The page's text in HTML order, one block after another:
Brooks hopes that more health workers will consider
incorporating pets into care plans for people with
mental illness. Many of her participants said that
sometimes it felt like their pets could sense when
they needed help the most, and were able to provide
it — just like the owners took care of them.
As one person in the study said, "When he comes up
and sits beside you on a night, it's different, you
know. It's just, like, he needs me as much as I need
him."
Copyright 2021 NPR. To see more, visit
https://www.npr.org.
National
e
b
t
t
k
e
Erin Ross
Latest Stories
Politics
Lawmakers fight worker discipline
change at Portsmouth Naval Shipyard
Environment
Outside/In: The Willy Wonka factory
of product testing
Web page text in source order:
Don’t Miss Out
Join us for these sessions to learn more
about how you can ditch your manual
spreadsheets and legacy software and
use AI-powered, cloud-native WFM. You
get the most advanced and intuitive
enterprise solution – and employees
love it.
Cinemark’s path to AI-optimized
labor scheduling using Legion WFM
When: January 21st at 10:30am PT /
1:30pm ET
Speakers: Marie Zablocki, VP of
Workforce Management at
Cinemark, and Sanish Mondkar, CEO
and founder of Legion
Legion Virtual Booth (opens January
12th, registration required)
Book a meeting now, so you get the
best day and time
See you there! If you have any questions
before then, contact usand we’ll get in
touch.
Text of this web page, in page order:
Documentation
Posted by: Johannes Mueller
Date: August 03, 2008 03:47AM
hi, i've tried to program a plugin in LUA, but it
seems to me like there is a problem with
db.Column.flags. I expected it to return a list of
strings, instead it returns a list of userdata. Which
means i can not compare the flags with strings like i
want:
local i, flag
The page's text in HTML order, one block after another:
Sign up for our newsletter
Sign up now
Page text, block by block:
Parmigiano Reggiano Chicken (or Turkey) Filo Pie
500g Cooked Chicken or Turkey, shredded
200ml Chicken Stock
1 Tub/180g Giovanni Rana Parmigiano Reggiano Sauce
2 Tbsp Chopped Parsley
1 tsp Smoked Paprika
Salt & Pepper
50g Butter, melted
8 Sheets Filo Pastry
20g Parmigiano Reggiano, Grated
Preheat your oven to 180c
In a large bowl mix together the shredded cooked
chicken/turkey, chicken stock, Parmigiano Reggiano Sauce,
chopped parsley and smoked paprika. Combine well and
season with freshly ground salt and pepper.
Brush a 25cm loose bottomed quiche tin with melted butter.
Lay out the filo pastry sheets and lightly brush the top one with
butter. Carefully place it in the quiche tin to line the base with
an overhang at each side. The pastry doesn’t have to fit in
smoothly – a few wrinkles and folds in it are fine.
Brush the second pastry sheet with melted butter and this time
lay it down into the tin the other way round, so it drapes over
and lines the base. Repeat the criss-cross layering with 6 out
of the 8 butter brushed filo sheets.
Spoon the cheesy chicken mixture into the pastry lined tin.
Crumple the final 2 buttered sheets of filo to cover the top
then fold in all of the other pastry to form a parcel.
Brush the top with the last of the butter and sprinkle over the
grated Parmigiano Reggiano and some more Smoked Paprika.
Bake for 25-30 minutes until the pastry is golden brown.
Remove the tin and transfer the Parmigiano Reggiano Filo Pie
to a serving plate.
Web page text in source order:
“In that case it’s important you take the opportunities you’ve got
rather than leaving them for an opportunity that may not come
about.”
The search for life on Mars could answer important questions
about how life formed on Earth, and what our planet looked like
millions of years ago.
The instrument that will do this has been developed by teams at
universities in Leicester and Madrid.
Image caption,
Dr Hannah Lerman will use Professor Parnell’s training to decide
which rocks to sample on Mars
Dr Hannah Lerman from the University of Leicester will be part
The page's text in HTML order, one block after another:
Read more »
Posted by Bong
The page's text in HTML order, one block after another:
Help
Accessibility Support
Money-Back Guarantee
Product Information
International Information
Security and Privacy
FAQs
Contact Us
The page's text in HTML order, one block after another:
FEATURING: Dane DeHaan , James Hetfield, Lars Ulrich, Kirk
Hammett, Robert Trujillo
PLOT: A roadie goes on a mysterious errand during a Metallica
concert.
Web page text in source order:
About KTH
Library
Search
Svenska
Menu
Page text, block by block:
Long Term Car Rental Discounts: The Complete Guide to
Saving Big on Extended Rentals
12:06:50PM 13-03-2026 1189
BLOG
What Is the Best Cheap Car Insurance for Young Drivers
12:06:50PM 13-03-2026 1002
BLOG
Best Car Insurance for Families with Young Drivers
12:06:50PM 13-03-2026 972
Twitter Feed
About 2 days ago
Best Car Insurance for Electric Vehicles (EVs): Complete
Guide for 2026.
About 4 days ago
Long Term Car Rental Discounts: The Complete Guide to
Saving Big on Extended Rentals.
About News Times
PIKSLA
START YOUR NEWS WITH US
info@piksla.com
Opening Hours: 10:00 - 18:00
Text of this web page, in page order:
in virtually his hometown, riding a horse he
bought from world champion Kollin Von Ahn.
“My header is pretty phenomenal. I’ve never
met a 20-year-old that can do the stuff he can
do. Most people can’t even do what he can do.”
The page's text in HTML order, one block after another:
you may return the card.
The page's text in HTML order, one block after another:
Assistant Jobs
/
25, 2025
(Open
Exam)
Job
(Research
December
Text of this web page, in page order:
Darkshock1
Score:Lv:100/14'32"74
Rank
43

▶ **EXERCISE DIRECTIONS**:
Among the entries above, determine how many lines hold the string "could" and report that number alone.

▶ **TASK RESPONSE**:
2